(Stored items)
Start of Block

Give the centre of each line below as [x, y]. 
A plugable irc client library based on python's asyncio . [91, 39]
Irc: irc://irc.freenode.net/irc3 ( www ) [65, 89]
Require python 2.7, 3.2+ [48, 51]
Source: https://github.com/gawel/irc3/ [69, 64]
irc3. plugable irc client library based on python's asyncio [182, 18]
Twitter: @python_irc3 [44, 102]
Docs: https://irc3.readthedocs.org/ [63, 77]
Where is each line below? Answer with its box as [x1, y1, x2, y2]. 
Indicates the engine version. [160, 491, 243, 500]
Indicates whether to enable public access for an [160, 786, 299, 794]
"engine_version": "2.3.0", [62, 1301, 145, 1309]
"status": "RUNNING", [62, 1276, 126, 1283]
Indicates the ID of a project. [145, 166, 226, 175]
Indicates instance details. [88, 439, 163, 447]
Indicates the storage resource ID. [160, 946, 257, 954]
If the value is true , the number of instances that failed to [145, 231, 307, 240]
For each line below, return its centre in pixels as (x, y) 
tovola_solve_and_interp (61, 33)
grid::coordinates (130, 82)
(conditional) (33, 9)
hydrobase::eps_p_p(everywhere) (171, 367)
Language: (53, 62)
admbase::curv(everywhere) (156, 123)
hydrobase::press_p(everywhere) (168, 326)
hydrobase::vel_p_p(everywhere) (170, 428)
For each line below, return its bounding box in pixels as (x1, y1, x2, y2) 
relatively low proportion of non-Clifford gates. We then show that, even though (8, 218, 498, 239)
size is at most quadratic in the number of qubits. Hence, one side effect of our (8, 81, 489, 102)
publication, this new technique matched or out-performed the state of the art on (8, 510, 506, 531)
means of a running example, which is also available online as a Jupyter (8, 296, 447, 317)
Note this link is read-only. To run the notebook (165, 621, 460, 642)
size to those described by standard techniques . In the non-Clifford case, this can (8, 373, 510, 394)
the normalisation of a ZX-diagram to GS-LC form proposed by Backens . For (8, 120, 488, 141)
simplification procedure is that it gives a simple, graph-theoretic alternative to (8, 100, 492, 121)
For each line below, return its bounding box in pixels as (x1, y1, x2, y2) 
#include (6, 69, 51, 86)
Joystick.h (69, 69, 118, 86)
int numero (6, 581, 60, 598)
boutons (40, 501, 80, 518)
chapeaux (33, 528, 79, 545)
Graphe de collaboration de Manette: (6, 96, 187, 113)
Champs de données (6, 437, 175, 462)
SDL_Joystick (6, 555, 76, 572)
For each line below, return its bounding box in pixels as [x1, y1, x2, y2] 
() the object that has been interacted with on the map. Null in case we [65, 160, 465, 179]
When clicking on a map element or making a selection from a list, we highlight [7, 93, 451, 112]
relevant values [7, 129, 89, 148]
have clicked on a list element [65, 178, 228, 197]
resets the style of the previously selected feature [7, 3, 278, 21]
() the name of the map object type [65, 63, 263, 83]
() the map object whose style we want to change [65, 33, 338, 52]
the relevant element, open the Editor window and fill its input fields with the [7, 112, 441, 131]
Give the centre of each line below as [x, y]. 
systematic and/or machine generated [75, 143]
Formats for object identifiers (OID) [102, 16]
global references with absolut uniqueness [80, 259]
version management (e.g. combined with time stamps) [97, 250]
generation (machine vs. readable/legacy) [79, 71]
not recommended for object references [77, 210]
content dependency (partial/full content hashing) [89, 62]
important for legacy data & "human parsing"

End of Block

* YOUR INSTRUCTIONS *
Every line of the data above is to be copied out exactly.

* TASK RESULT *
Give the centre of each line below as [x, y]. 
A plugable irc client library based on python's asyncio . [91, 39]
Irc: irc://irc.freenode.net/irc3 ( www ) [65, 89]
Require python 2.7, 3.2+ [48, 51]
Source: https://github.com/gawel/irc3/ [69, 64]
irc3. plugable irc client library based on python's asyncio [182, 18]
Twitter: @python_irc3 [44, 102]
Docs: https://irc3.readthedocs.org/ [63, 77]
Where is each line below? Answer with its box as [x1, y1, x2, y2]. 
Indicates the engine version. [160, 491, 243, 500]
Indicates whether to enable public access for an [160, 786, 299, 794]
"engine_version": "2.3.0", [62, 1301, 145, 1309]
"status": "RUNNING", [62, 1276, 126, 1283]
Indicates the ID of a project. [145, 166, 226, 175]
Indicates instance details. [88, 439, 163, 447]
Indicates the storage resource ID. [160, 946, 257, 954]
If the value is true , the number of instances that failed to [145, 231, 307, 240]
For each line below, return its centre in pixels as (x, y) 
tovola_solve_and_interp (61, 33)
grid::coordinates (130, 82)
(conditional) (33, 9)
hydrobase::eps_p_p(everywhere) (171, 367)
Language: (53, 62)
admbase::curv(everywhere) (156, 123)
hydrobase::press_p(everywhere) (168, 326)
hydrobase::vel_p_p(everywhere) (170, 428)
For each line below, return its bounding box in pixels as (x1, y1, x2, y2) 
relatively low proportion of non-Clifford gates. We then show that, even though (8, 218, 498, 239)
size is at most quadratic in the number of qubits. Hence, one side effect of our (8, 81, 489, 102)
publication, this new technique matched or out-performed the state of the art on (8, 510, 506, 531)
means of a running example, which is also available online as a Jupyter (8, 296, 447, 317)
Note this link is read-only. To run the notebook (165, 621, 460, 642)
size to those described by standard techniques . In the non-Clifford case, this can (8, 373, 510, 394)
the normalisation of a ZX-diagram to GS-LC form proposed by Backens . For (8, 120, 488, 141)
simplification procedure is that it gives a simple, graph-theoretic alternative to (8, 100, 492, 121)
For each line below, return its bounding box in pixels as (x1, y1, x2, y2) 
#include (6, 69, 51, 86)
Joystick.h (69, 69, 118, 86)
int numero (6, 581, 60, 598)
boutons (40, 501, 80, 518)
chapeaux (33, 528, 79, 545)
Graphe de collaboration de Manette: (6, 96, 187, 113)
Champs de données (6, 437, 175, 462)
SDL_Joystick (6, 555, 76, 572)
For each line below, return its bounding box in pixels as [x1, y1, x2, y2] 
() the object that has been interacted with on the map. Null in case we [65, 160, 465, 179]
When clicking on a map element or making a selection from a list, we highlight [7, 93, 451, 112]
relevant values [7, 129, 89, 148]
have clicked on a list element [65, 178, 228, 197]
resets the style of the previously selected feature [7, 3, 278, 21]
() the name of the map object type [65, 63, 263, 83]
() the map object whose style we want to change [65, 33, 338, 52]
the relevant element, open the Editor window and fill its input fields with the [7, 112, 441, 131]
Give the centre of each line below as [x, y]. 
systematic and/or machine generated [75, 143]
Formats for object identifiers (OID) [102, 16]
global references with absolut uniqueness [80, 259]
version management (e.g. combined with time stamps) [97, 250]
generation (machine vs. readable/legacy) [79, 71]
not recommended for object references [77, 210]
content dependency (partial/full content hashing) [89, 62]
important for legacy data & "human parsing"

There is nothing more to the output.